Task
Work out the number of lines in the records that include the word "subcommand"; reply with that number alone.

++++++++++

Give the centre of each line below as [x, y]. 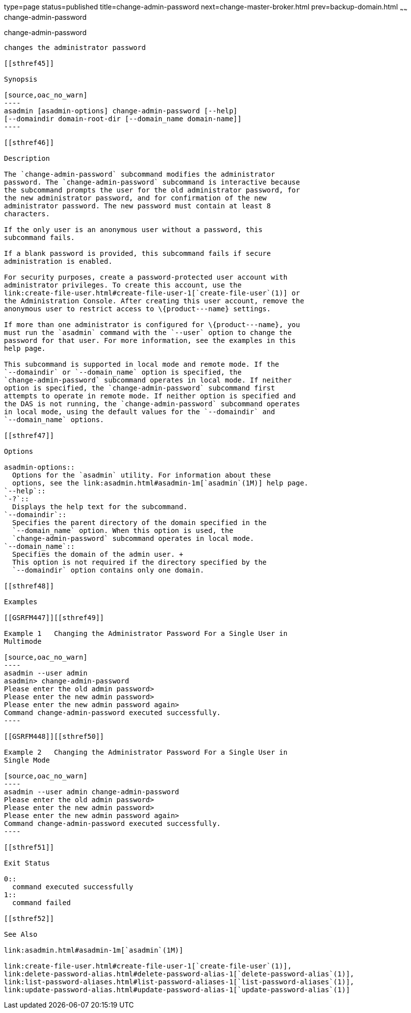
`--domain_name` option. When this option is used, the [123, 530]
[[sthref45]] [29, 63]
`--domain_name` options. [54, 419]
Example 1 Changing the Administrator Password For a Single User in [146, 633]
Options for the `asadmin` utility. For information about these [141, 475]
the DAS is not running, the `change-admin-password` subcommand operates [152, 404]
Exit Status [27, 863]
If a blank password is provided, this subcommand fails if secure [137, 253]

++++++++++

Task solution
2